# Questions about selling myself as a Product Photographer



## odanshan (Nov 25, 2013)

Good Morning!

I have been contacted to be a contract photographer for a local kennel. It is a reoccurring, weekly job. I would be taking photos of about 35 puppies every week, I have to edit the photos and upload them onto a website and social media sites. I have done this type of contract job before for a jewelry company. There I was paid $16.00 per hour. For this job, the employer and I agreed that getting paid per puppy would be easier on everyone. Based on my research I came to the number of $7 per puppy which includes the photos, editing and uploading. This is a pretty specific job and it requires an additional knowledge of dog training and patience. The employer counter offered $2 per puppy. I dont know if I should be offended or not. Based on my research other photographers in my area charge upwards of $20 per product for over 30 products. I really felt like I was giving them a good deal. I really want this job but if they cant afford to pay me any more that $2 a puppy, how do I tell them that there is no way any photographer would take that job. I guess my main questions is how do I politely counter offer without losing my worth as a photographer?

Odanshan


----------



## robbins.photo (Nov 25, 2013)

Might want to explain to the employer the time it will take to not only take the photos, but the editing and uploading, etc - and convert that $2 per puppy into an hourly wage, which will most likely work out to less than $2 an hour.   You could make more working for Mcdonalds.


----------



## ronlane (Nov 25, 2013)

The kennel, I'm assuming is a business person. They should understand that you have costs that have to be covered. Just tell them that this is the lowest amount you can do it for and still make some money. It's not like the kennel is eating that cost (they can just pass it on to their customer.).


----------



## DanielLewis76 (Nov 25, 2013)

Its clear they put minimal worth on the photos hence why they only wish to pay a minimal amount. You could try selling the solution more than just the photos. As an example if by having photos well taken and deployed to various media outlets  it helped sell 20% more puppies then there is a worth put to taking better photos. However, if there is not tangible benefit added by you taking them rather than them and its purely a time thing then explain, as above, how long the general process takes and therefore how long it will save them if they did it themselves the minimum it will save is their hourly salary which is probably more than $7 a puppy. I wouldn't go below $7 a puppy though if thats why you worked out you need.

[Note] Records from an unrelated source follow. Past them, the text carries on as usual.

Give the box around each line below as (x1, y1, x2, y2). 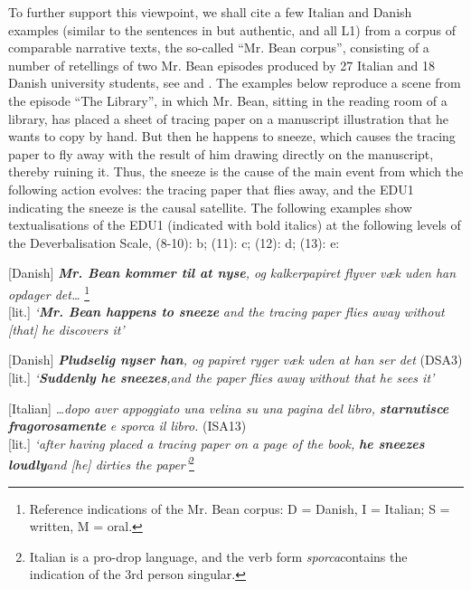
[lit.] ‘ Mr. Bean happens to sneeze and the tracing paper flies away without (8, 302, 445, 321)
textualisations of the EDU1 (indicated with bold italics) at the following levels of (8, 215, 461, 234)
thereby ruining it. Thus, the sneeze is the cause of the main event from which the (8, 162, 464, 181)
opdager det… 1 (8, 281, 90, 303)
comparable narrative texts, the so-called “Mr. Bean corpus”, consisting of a (8, 38, 429, 57)
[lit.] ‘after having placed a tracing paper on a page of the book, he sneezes (8, 433, 425, 452)
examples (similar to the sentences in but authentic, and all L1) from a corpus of (8, 20, 456, 39)
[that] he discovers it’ (8, 319, 125, 338)
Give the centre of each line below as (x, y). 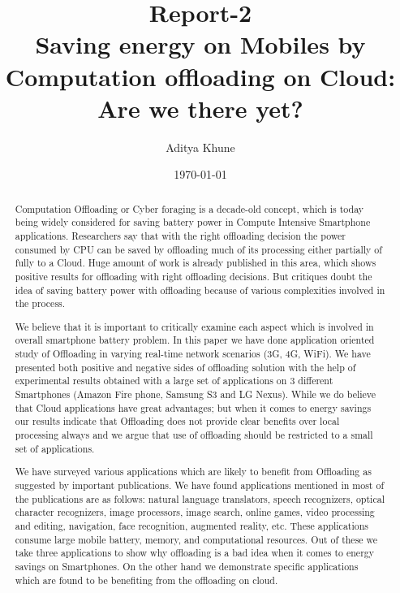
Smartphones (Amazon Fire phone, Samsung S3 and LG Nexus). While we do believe (196, 394)
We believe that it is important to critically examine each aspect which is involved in (194, 326)
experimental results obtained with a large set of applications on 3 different (174, 381)
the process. (40, 303)
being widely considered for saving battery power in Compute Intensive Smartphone (193, 222)
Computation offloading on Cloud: (200, 76)
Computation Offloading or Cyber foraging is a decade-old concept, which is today (189, 208)
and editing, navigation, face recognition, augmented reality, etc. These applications (192, 525)
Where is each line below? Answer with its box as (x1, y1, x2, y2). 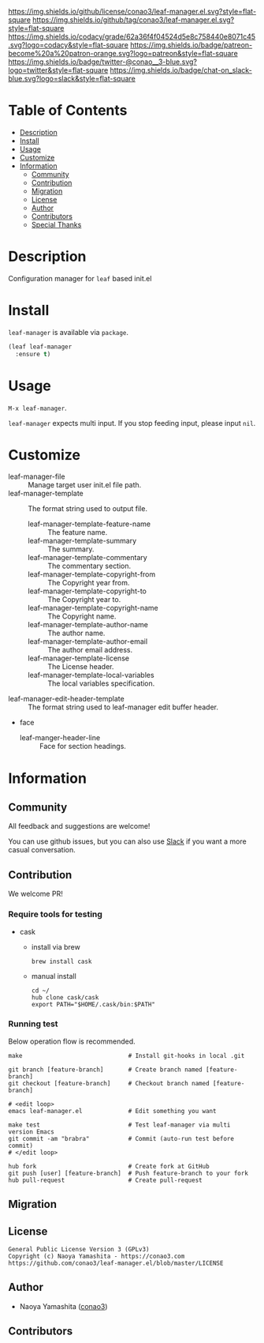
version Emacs (8, 1127, 55, 1136)
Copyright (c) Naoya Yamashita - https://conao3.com (8, 1252, 185, 1261)
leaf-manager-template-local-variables (28, 671, 155, 680)
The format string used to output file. (28, 504, 148, 513)
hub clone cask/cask (31, 993, 99, 1002)
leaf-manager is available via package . (8, 327, 128, 337)
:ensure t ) (15, 350, 51, 358)
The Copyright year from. (47, 578, 130, 588)
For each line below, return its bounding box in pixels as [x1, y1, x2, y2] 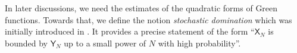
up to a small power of [64, 36, 146, 49]
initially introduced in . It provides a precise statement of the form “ [5, 25, 255, 38]
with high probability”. [158, 36, 241, 49]
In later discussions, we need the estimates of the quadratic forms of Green [5, 2, 278, 14]
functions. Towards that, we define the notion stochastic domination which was [5, 13, 292, 26]
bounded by [5, 36, 48, 49]
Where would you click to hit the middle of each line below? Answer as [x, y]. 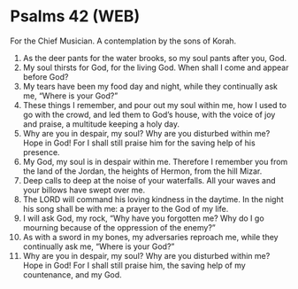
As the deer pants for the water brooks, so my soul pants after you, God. [155, 58]
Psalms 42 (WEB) [75, 16]
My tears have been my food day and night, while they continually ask [150, 86]
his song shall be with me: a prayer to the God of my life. [126, 208]
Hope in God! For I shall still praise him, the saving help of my [134, 265]
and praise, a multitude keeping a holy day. [101, 124]
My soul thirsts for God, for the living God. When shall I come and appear [156, 67]
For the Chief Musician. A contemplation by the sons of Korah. [123, 41]
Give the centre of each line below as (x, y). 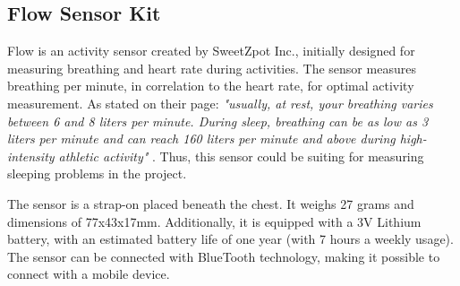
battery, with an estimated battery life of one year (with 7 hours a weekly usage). (230, 239)
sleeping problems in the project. (97, 173)
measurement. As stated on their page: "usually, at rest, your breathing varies (220, 103)
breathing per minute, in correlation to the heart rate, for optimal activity (211, 86)
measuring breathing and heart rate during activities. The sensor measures (212, 68)
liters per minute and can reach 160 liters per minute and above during (201, 139)
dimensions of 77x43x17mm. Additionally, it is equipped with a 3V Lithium (214, 221)
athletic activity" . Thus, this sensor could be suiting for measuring (241, 156)
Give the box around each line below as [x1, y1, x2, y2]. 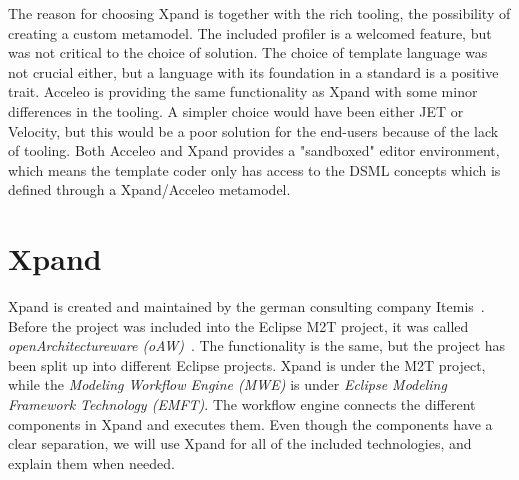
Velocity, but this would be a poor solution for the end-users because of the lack [8, 120, 499, 141]
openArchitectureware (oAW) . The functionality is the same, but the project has [8, 335, 506, 356]
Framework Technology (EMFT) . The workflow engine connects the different [8, 394, 476, 415]
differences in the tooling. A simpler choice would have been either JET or [8, 100, 464, 121]
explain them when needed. [8, 452, 175, 473]
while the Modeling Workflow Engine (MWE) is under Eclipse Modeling [8, 374, 447, 395]
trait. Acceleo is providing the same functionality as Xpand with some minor [8, 81, 478, 102]
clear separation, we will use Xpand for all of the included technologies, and [8, 433, 472, 454]
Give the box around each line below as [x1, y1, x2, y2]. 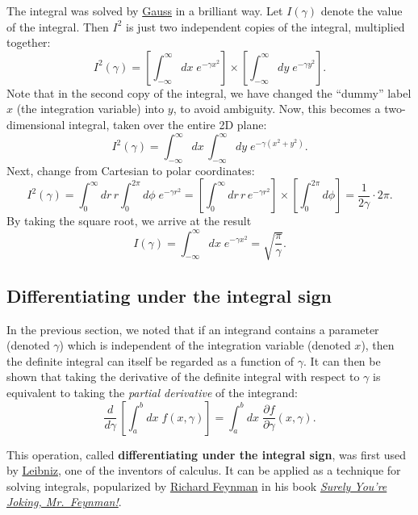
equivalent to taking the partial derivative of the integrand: [6, 384, 298, 401]
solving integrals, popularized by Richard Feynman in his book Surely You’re [6, 477, 387, 494]
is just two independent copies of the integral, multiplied [126, 18, 405, 35]
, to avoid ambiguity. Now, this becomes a [173, 100, 381, 117]
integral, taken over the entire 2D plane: [69, 115, 267, 132]
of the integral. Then [6, 18, 109, 35]
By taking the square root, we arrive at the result [6, 212, 252, 229]
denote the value [320, 2, 403, 19]
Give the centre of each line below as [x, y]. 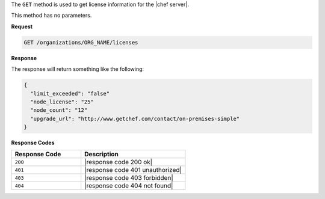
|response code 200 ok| [119, 162]
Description [101, 155]
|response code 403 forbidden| [129, 178]
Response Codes [33, 143]
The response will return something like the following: [78, 69]
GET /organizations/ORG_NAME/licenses [81, 42]
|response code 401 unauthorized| [133, 170]
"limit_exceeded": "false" [70, 93]
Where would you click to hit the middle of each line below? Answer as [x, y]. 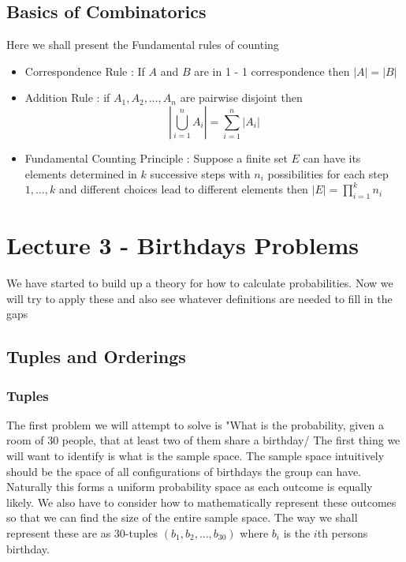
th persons [343, 533]
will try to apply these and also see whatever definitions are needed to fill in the [199, 298]
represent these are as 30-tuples [82, 533]
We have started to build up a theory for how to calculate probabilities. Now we [200, 283]
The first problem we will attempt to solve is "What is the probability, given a [195, 424]
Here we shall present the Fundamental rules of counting [143, 45]
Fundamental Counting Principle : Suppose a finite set [156, 157]
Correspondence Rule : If [85, 71]
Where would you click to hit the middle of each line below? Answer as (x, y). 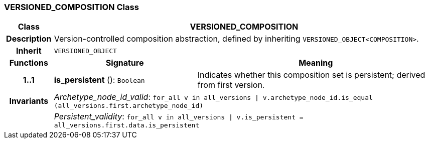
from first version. (231, 85)
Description (29, 39)
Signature (125, 63)
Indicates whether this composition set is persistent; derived (311, 75)
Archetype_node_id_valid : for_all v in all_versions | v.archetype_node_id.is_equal (213, 97)
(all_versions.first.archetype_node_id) (129, 106)
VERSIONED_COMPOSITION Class (71, 7)
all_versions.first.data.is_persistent (127, 125)
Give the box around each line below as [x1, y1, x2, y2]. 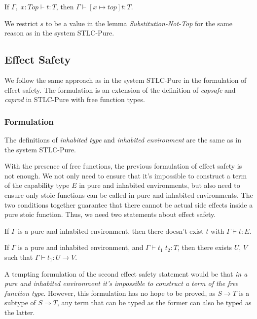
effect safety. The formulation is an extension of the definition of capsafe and [4, 84, 236, 95]
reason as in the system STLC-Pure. [4, 28, 114, 38]
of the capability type [4, 180, 70, 190]
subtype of [4, 297, 36, 308]
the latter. [4, 307, 35, 317]
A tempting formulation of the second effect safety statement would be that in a [4, 268, 248, 279]
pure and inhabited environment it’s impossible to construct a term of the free [4, 278, 238, 288]
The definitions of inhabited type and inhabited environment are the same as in [4, 134, 241, 144]
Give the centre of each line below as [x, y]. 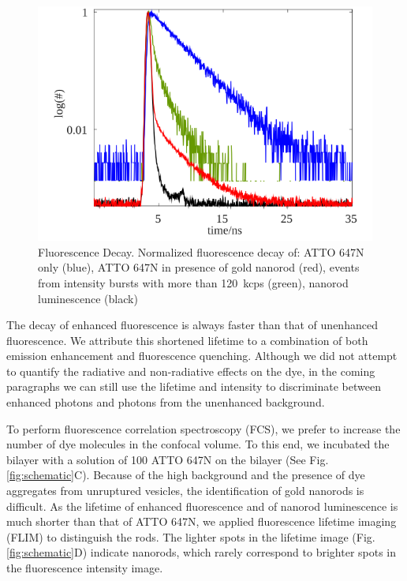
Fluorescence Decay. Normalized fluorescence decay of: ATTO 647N [201, 251]
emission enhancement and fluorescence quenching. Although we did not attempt [202, 356]
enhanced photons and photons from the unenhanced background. [166, 402]
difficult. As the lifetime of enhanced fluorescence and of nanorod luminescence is [202, 506]
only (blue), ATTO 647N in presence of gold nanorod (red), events [199, 267]
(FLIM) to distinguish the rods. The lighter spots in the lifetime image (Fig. [191, 536]
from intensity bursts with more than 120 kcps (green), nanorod [193, 282]
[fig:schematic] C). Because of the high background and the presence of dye [186, 475]

It sounds like they are expecting you to be their marketing department but only paying for you time actually taking the photos.


----------



## KmH (Nov 25, 2013)

Yep &#8593;. Salesmanship is a required skill if you hope to make money from your photography.

You have to be able to justify your price of $7 per puppy.
A written estimate would be helpful, rather than just stating a number:
$3 for use of my knowledge of dog training and patience
$3 for use of my photography knowledge
$3 to photography puppy
$3 for use of my image editing knowledge
$3 to edit the photos
$3 per puppy to license use of my copyrighted images - Use licensing terms - web only, no larger than 400 x 400 px, with a time limit of 3 months.
$1 to upload to the kennel website and social media.
---------------------------------------------------
$19 per puppy



> When an inexperienced business person does business with an experienced business person, the inexperienced business person often gets some very expensive experience.



Tutorials & Forms | American Society of Media Photographers


----------



## Ihatemymoney (Nov 27, 2013)

Kick rocks, tell to handle it themselves.  If they are that cheap then I wouldn't take my dogs there........................................................
And who knows how they treat there own dogs.  2 bucks a dog is a joke That's not even minimal wage.


----------



## tirediron (Nov 27, 2013)

I like Keith's rate; the first figure that popped into my head was $15/puppy.  Let's assume that it takes you 30 minutes to drive to the location (.5 hour + fuel/maintenance), 15 minutes to set up your gear (.25 hr) and a total of ten minutes per puppy for shooting and editing (.18 hr/puppy = 6.3 hrs) plus another fifteen minutes to strike gear and a further 30 minutes to drive home, you're at just about exactly 8 hours for $70 based on $2.00/puppy.  That's not even $9.00/hour and you still have to take vehicle expenses, gear depreciation, lunch, and a few other things out of that.  I wouldn't even get out bed for that money.


----------



## Steve5D (Nov 28, 2013)

odanshan said:


> I really want this job but if they cant afford to pay me any more that $2 a puppy, how do I tell them that there is no way any photographer would take that job.



Permit me to suggest you say this: "I'm sorry, but there's no way any photographer would take this job".

I'd imagine that would convey the message you want them to hear...



> I guess my main questions is how do I politely counter offer without losing my worth as a photographer?



Why do you believe that presenting a counter offer would result in your value as a photographer being diminished?


----------



## Steve5D (Nov 28, 2013)

tirediron said:


> That's not even $9.00/hour and you still have to take vehicle expenses, *gear depreciation*...



I've always wondered about this. If you're taking gear depreciation into consideration for every gig, at some point you'll break even. 

Any depreciation in the value of the camera caused by shooting some puppies is going to be so profoundly minimal, as opposed to the depreciation if it sits in the bag, that's it's not even worth considering.

What value of depreciation would you assign for that?


----------



## Dliwevad (Nov 28, 2013)

Is this a humane society or shelter trying to adopt puppies?  Most of those have very little capital and rely on donations and volunteers to exist. Perhaps they are not trying to "gouge" you but simply can't afford more and is looking for a break.    If its a puppy mill then ignore this. 

If its just a business then you will have to decide what is the minimum price to make it worth your time vs the potential of no income at all.


----------



## tirediron (Nov 28, 2013)

Steve5D said:


> What value of depreciation would you assign for that?


Fair comment; in fact I suppose that depreciation wasn't really the right word.  I factor in a small percentage (very small) of billing toward wear & tear, damage, and future replacement.  I was more using  the term by way of illustration of the fact that there are a lot things to consider in your billing.


----------



## BevD (Nov 29, 2013)

I am an amatuer photographer. I also raise cocker spaniel puppies. My pups sell quickly because my photos are fairly good.  Tell them that they need to spend some money on advertising - I would gladly pay $50/pic if I needed to get someone else to do it,.


----------